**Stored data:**
((

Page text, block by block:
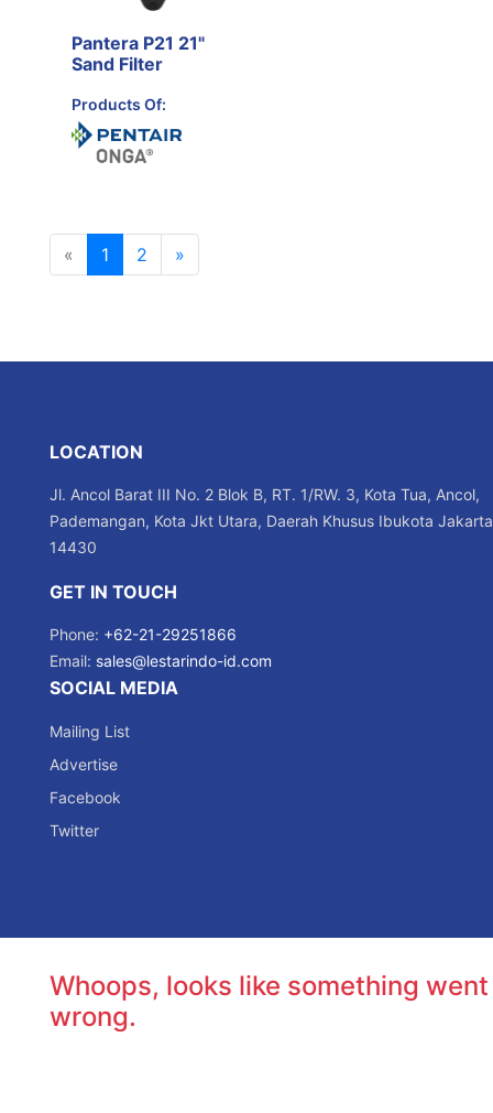
Pantera P21 21"
Sand Filter
Products Of:
« 1 2 »
LOCATION
Jl. Ancol Barat III No. 2 Blok B, RT. 1/RW. 3, Kota Tua, Ancol,
Pademangan, Kota Jkt Utara, Daerah Khusus Ibukota Jakarta
14430
GET IN TOUCH
Phone: +62-21-29251866
Email: sales@lestarindo-id.com
SOCIAL MEDIA
Mailing List
Advertise
Facebook
Twitter
Whoops, looks like something went
wrong.
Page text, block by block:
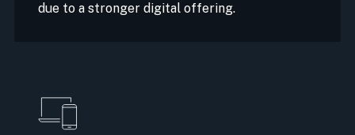
due to a stronger digital offering.
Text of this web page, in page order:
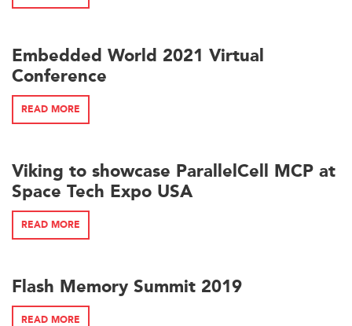
Embedded World 2021 Virtual
Conference
READ MORE
Viking to showcase ParallelCell MCP at
Space Tech Expo USA
READ MORE
Flash Memory Summit 2019
READ MORE
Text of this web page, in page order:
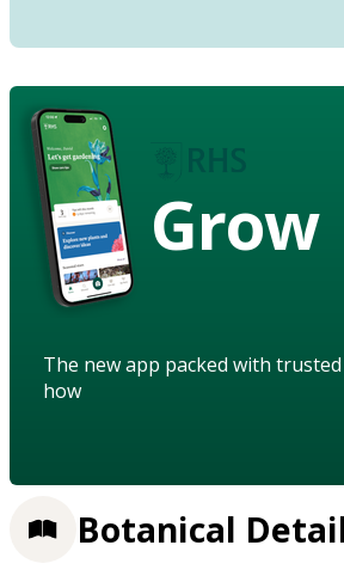
Grow
The new app packed with
how
Botanical
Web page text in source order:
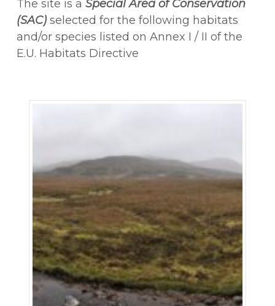
The site is aSpecial Area of Conservation
(SAC) selected for the following habitats
and/or species listed on Annex I / II of the
E.U. Habitats Directive
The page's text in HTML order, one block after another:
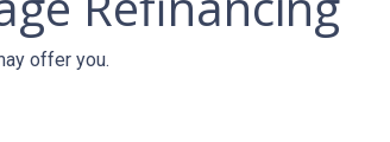
offer you.
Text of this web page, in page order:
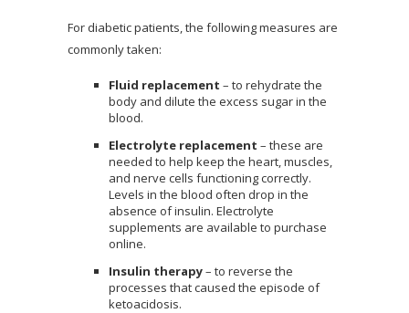
For diabetic patients, the following measures are
commonly taken:
Fluid replacement – to rehydrate the
body and dilute the excess sugar in the
blood.
Electrolyte replacement – these are
needed to help keep the heart, muscles,
and nerve cells functioning correctly.
Levels in the blood often drop in the
absence of insulin. Electrolyte
supplements are available to purchase
online.
Insulin therapy– to reverse the
processes that caused the episode of
ketoacidosis.
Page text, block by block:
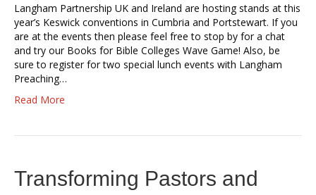
Langham Partnership UK and Ireland are hosting stands at this
year’s Keswick conventions in Cumbria and Portstewart. If you
are at the events then please feel free to stop by for a chat
and try our Books for Bible Colleges Wave Game! Also, be
sure to register for two special lunch events with Langham
Preaching…
Read More
Transforming Pastors and
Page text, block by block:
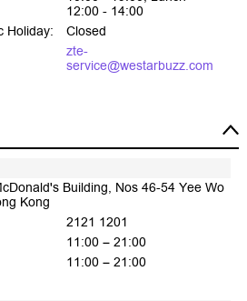
12:00 - 14:00
Holiday:
Closed
zte-
service@westarbuzz.com
Building, Nos 46-54 Yee Wo
Kong
2121 1201
11:00 – 21:00
11:00 – 21:00
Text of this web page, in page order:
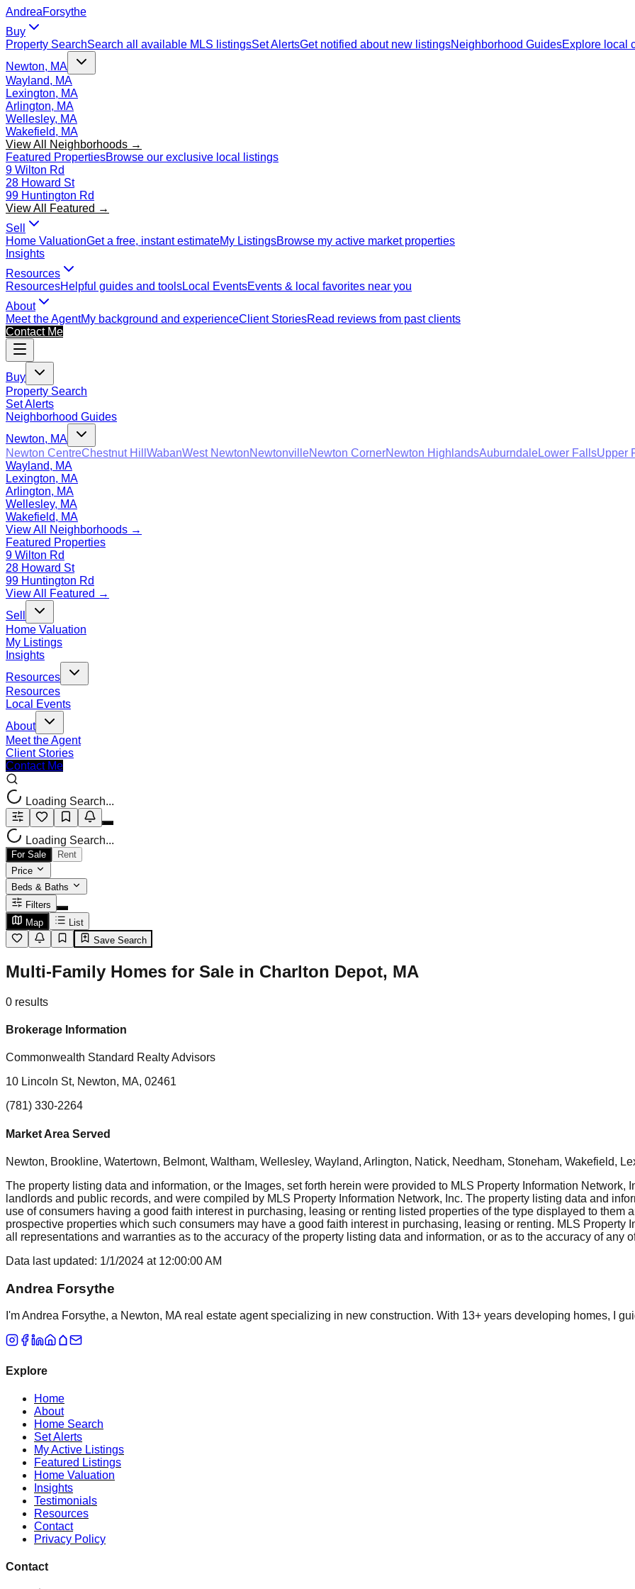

))

Copy out all the data exactly, skipping the pictures.

**Reply:**
Page text, block by block:
Pantera P21 21"
Sand Filter
Products Of:
« 1 2 »
LOCATION
Jl. Ancol Barat III No. 2 Blok B, RT. 1/RW. 3, Kota Tua, Ancol,
Pademangan, Kota Jkt Utara, Daerah Khusus Ibukota Jakarta
14430
GET IN TOUCH
Phone: +62-21-29251866
Email: sales@lestarindo-id.com
SOCIAL MEDIA
Mailing List
Advertise
Facebook
Twitter
Whoops, looks like something went
wrong.
Page text, block by block:
due to a stronger digital offering.
Text of this web page, in page order:
Embedded World 2021 Virtual
Conference
READ MORE
Viking to showcase ParallelCell MCP at
Space Tech Expo USA
READ MORE
Flash Memory Summit 2019
READ MORE
Text of this web page, in page order:
Grow
The new app packed with
how
Botanical
Web page text in source order:
The site is aSpecial Area of Conservation
(SAC) selected for the following habitats
and/or species listed on Annex I / II of the
E.U. Habitats Directive
The page's text in HTML order, one block after another:
offer you.
Text of this web page, in page order:
For diabetic patients, the following measures are
commonly taken:
Fluid replacement – to rehydrate the
body and dilute the excess sugar in the
blood.
Electrolyte replacement – these are
needed to help keep the heart, muscles,
and nerve cells functioning correctly.
Levels in the blood often drop in the
absence of insulin. Electrolyte
supplements are available to purchase
online.
Insulin therapy– to reverse the
processes that caused the episode of
ketoacidosis.
Page text, block by block:
Langham Partnership UK and Ireland are hosting stands at this
year’s Keswick conventions in Cumbria and Portstewart. If you
are at the events then please feel free to stop by for a chat
and try our Books for Bible Colleges Wave Game! Also, be
sure to register for two special lunch events with Langham
Preaching…
Read More
Transforming Pastors and
Page text, block by block:
12:00 - 14:00
Holiday:
Closed
zte-
service@westarbuzz.com
Building, Nos 46-54 Yee Wo
Kong
2121 1201
11:00 – 21:00
11:00 – 21:00
Text of this web page, in page order:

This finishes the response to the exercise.